I'm currently mixing a lactating dairy feed with the LMF horse feed, and they are milking very well, even at 1-3 weeks fresh.
I can't get the type G developer from LMF here, which is what I was going to use instead of the dairy grain because the dairy feed is always stale by the time they get it in, so I'm mixing the LMF GOLD with the dairy grain anyway, 50/50, it's helping the does put extra fat in the milk, and keeping their weight on.

My picky eater is now finally eating more now too, she hates the dairy grain this year, but the horse grain is helping.
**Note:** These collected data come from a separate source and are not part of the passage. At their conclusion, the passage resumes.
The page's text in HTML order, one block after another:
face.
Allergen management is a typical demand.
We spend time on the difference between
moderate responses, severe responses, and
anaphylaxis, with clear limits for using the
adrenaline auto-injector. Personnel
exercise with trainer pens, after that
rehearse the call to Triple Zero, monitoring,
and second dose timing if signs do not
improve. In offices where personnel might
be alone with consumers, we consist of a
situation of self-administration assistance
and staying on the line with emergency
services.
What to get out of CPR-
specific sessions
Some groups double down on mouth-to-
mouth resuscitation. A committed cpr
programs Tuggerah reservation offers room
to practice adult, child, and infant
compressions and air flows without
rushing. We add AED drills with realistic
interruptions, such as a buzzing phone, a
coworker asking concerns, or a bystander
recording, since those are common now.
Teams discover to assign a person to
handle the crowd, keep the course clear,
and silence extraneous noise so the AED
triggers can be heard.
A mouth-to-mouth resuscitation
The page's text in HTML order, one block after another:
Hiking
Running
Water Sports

Slowly but surely she's finally eating more.


----------



## lottsagoats (Dec 10, 2012)

In the past I have fed horse feed to my goats until the price got way out of hand. Horse feed is closer to what a goat needs than sheep feed or even some cattle feeds. It's usually a better quality feed too, since more horse people study nutrition than your average goat owner.
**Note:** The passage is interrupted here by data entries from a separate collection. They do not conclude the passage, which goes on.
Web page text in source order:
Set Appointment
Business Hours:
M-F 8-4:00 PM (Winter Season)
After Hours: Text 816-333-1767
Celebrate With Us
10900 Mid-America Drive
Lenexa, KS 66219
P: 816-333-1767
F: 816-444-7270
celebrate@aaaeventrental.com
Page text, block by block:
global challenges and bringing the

I used to feed my dairy goats the Blue Seal mare and foal feed. They did great on it, but at close to $20.00 for 50 pounds, I just couldn't afford it any more.

What is the issue with your horse that he/she can only have that feed? Cushings or some other metabolic problem? What part of the country are you from-different feeds are not available in some places.


----------



## audrey (Jul 17, 2012)

I feed my horses and goats Safe choice, Senior Dry. Its got better ingredients, and a fuller nutrient list than the goat feeds I have looked at. I also recently started mixing in some Nutrena All stock at a 1:3 ratio (all stock to senior) just to help stretch the senior a bit.


----------



## Aslea (Oct 20, 2013)

lottsagoats said:


> In the past I have fed horse feed to my goats until the price got way out of hand. Horse feed is closer to what a goat needs than sheep feed or even some cattle feeds. It's usually a better quality feed too, since more horse people study nutrition than your average goat owner.
> 
> I used to feed my dairy goats the Blue Seal mare and foal feed. They did great on it, but at close to $20.00 for 50 pounds, I just couldn't afford it any more.
> 
> What is the issue with your horse that he/she can only have that feed? Cushings or some other metabolic problem? What part of the country are you from-different feeds are not available in some places.


It's not that she has to have Safe Choice, it's that she cannot have sweet feed because she is very young and gets extremely rowdy and almost aggressive when you even give her a handful.

I'm thinking on switching my doe over to the SafeChoice, now. I can switch my horse to any feed as well, if there is a better out In market that both benefit from and that isn't $20 a bag.  I was laughing putting the sweet feed thing in all caps becAuse after one try we decided NEVER AGAIN

Sent from my iPhone using Goat Forum


----------



## Aslea (Oct 20, 2013)

NubianFan said:


> Why is your horse on Safe Choice? Is she founder prone? Or do you just like the feed. (I like Safe choice by the way just asking for clarification)


its just what she was on before and the owner fed all her horses it. She's only 3.


----------



## NubianFan (Jun 3, 2013)

Safe choice is a good feed, there is nothing wrong with it, I fed it to horses I didn't want to founder. That is just why I was asking.


----------



## goathiker (Apr 14, 2011)

Okay, I looked up the Safe choice. I didn't know which one you're feeding so I went with the original. The Calcium is just a little low on it so you need to add 1/2 cup of alfalfa pellets to every cup of safe choice. Unless you're feeding alfalfa hay.


----------



## Aslea (Oct 20, 2013)

OKay I'll see what we'll do after we get low on Sweet Feed for her


----------



## eqstrnathlete (Mar 16, 2013)

This is a very interesting thread. Right now my does are on Noble Goat. Please explain which horse feeds would be better for lactating does.


Sent from my iPhone using Goat Forum


----------



## Aslea (Oct 20, 2013)

We're switching to a cheaper brand of horse feed for our own financial reasons, which is the exact same as the SafeChoice. Its a Dumor Equestrian type. We also bought Alfalfa Pellets for the both of them. The doe got sick today so we'll have to test it out in a couple of days.


----------